If the last year of stories here from research labs at the forefront of deep learning hasn’t made it clear, the accelerator of choice for training the models that will feed the next generation of speech and image recognition (not to mention a wealth of other application areas) is certainly GPUs.
However, if there is something else that should be clear from reading, the next best thing is always around the corner—and companies whose business it is to be the most efficient, highest performance, and cost effective with their computations are always keeping an eye open for what’s around the bend.
Erich Elsen, a research scientist at Baidu working with speech recognition systems and software, laughed lightly when asked if there were any centers doing real deep learning model training on CPUs. Anyone doing it at scale, he says, is training their models using GPU acceleration because it’s just not efficient to do so with the number of parameters, training examples, and speed necessary to power services like Baidu’s own speech recognition services. Still, he says, just because GPUs are on top now doesn’t mean that they will continue their reign. And what’s most interesting is that no major vendor topped the list for what he and his fellow researchers are watching.
While Elsen says the team at Baidu is watching a number of technologies for accelerating training, including more commercially well-known products like Intel’s Knights Landing (and looking at the generation after that, Knights Hill), what looks most attractive as another option is a custom ASIC designed specifically for deep learning—and just for the tasks at hand at Baidu, which is notorious for rolling its own up and down the stack, particularly on the software side.
Like many engineers at Baidu’s Silicon Valley AI Lab (SVAIL), Erich Elsen is harnessing a background in high performance computing to push greater depth into the outcome of Baidu’s research efforts, including speech recognition. His comrades, including Bryan Catanzaro, whom we spoke with recently about recent GPU system design choices for deep learning workloads, are concerned with performance on the system, but also overall efficiency as they seek to scale their training sets on increasingly more capable machines.
“For what we’re doing, we’re excited about lower precision hardware in general—hardware that can do the calculations at less than 32-bit floating point precision. There are multiple options and all of those should be toward fairly significant speed increases.

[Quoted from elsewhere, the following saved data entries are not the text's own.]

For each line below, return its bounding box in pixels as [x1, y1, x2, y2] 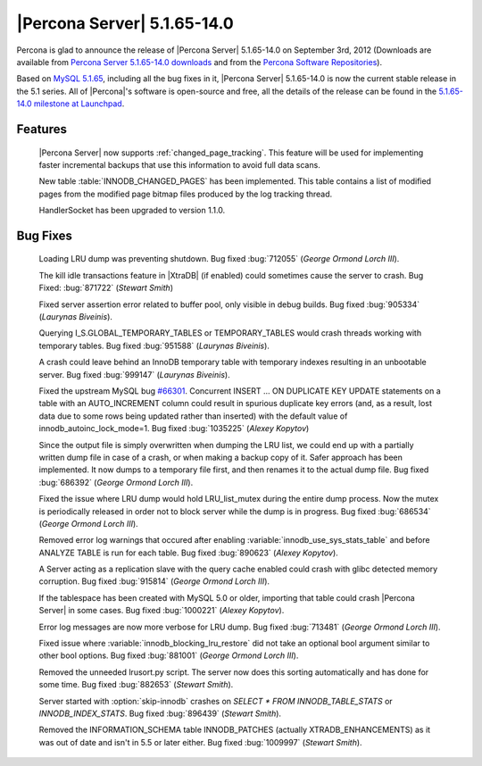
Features [16, 121, 67, 137]
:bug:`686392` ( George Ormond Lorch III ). [38, 477, 194, 487]
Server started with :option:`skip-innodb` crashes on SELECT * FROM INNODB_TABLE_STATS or [38, 695, 393, 706]
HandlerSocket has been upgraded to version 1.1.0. [38, 205, 226, 216]
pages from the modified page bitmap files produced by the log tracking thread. [38, 188, 333, 199]
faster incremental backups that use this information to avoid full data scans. [38, 159, 320, 170]
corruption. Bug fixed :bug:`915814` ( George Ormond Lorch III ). [38, 576, 270, 587]
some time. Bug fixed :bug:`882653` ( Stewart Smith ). [38, 679, 234, 690]
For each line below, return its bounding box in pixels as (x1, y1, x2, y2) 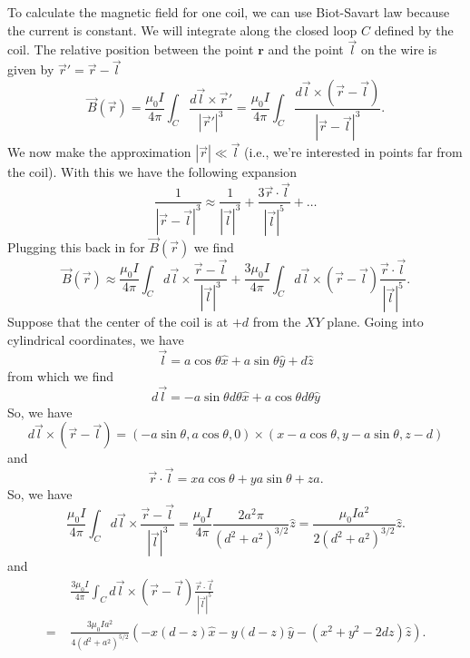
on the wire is (360, 40, 437, 59)
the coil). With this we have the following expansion (7, 162, 298, 182)
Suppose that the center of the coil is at (7, 312, 229, 331)
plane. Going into (327, 312, 424, 331)
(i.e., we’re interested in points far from (244, 142, 463, 162)
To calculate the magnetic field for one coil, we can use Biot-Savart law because (7, 3, 450, 21)
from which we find (7, 366, 114, 385)
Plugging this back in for (7, 237, 145, 256)

Nvidia’s next generation [Pascal, due out sometime later this year] is expected to have support for lower precision arithmetic, but there are some startups too that are dedicated to these types of operations.”
As for those startups, there was really only one that Elsen mentioned—but in a follow-up call with one of the co-founders at that company, Nervana Systems, it is clear this work between Baidu’s requirements and what they’re designing have been progressing for some time. We’ll have a much deeper piece with Nervana coming tomorrow, where we explore what such a custom ASIC might look like and how the ROI can be considered, but needless to say, a small company might be among the first to give Nvidia a real run for its machine learning money—a run that has been successful, leading up to their announcement of the deep learning-tuned M40 and M4 accelerators late in 2015.
Baidu has little interest in developing its own custom ASIC internally, but as companies like Nervana Systems create custom hardware to accelerate a lot of calculations for neural networks, it stands to reason other vendors will crop up with similar services. The interesting part for Baidu is quite simple; such a custom ASIC uses less bits to represent a number, which means less hardware is required, which means less data is moved around, and that creates very swift calculations.
To think about their choices of hardware, one has to consider the bottlenecks for deep learning workloads at the training side in particular. In addition to all of the expected requirements to operate at scale efficiently and with good performance, there are algorithmic limitations on how large of a “mini-batch” can be used at one time—or, how many examples can be processed at once in an optimization algorithm. When that grows too large, the optimization doesn’t work as well. “At the same time, if we want to use more machines, or if we don’t make the number of examples get bigger, the efficiency of the work that gets done as we use more machines begins to drop,” Elsen explains.
Algorithmically, they’re trying to see how to use larger sets of examples at once, and from a computational perspective, they’re trying to make that as efficient as possible so that in the end, the amount of work gets smaller (per machine) and the number of machines grows. As we know from our chat with Catanzaro, getting the systems they have now to scale with a multi-GPU configuration presented an initial challenge—although it’s one that Baidu has grown past already.
Ultimately, GPUs rule the roost for now, but as Elsen tells The Next Platform, “we are always trying to find the fastest way to do what we do. There’s no guaranteed monopoly for GPUs and so if Intel comes out with better hardware, or Nervana, or any other company, and it’s well-suited, we are going to try it.”